Kremlin Hill (Russian: Кремлёвский холм [Kremlyovskiy kholm]; former name Borovitsky Hill - Боровицкий холм [Borovitskiy kholm]; also known as Borovitskiy Cape - Боровицкий мыс [Borovitskiy mys]) is one of the seven hills of Moscow. Altitude up to 145 m. The hill is situated in the city centre, at the confluence of the Moscow River and Neglinnaya River. The Red Square and the upland part of the Kitai-gorod are located on the hill.

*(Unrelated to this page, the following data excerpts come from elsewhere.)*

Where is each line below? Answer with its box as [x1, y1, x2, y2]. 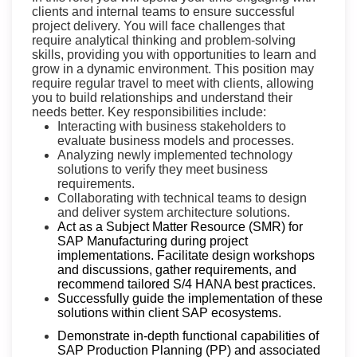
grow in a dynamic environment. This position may [32, 62, 314, 76]
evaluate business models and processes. [57, 134, 294, 148]
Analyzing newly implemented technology [57, 148, 292, 163]
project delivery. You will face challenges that [32, 19, 284, 33]
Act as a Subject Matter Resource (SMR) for [57, 220, 303, 234]
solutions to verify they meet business [57, 163, 268, 177]
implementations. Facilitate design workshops [57, 249, 315, 263]
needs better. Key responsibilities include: [32, 105, 266, 120]
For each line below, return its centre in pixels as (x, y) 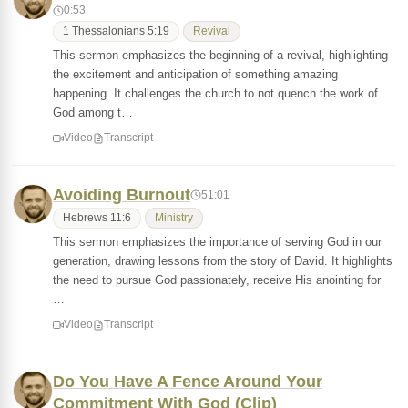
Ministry (174, 218)
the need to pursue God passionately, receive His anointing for (217, 280)
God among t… (93, 112)
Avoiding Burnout (122, 195)
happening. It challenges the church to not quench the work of (215, 93)
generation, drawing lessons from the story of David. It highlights (223, 261)
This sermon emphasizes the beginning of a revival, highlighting (220, 55)
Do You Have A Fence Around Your (188, 382)
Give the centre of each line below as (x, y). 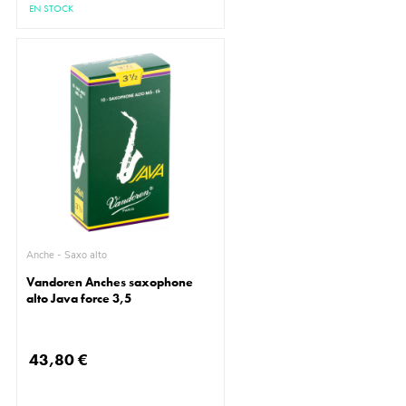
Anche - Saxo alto (86, 256)
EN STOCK (52, 9)
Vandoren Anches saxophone (110, 282)
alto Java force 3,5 (79, 299)

General view of the Kremlin Hill and the Kremlin


The Borovitskiy Hill derives its name from the Russian word "бор" (bor) - "pinery". The hill was named so because in ancient times the left bank of the Moscow River was covered with pine forest. Archeologists date the first data on stay of a human being on the Borovitsky hill by the end of the 2nd millennium BC[1]. The following archeologically investigated stage is dated by the 8th-3rd centuries BC. A settlement established here in 11th century became the core of Moscow. In 1156 the first kremlin was built on the hill and it became known as Kremlin Hill. Several gardens have been laid out, some of which belonged to Metropolitan Alexius and Ivan the Terrible.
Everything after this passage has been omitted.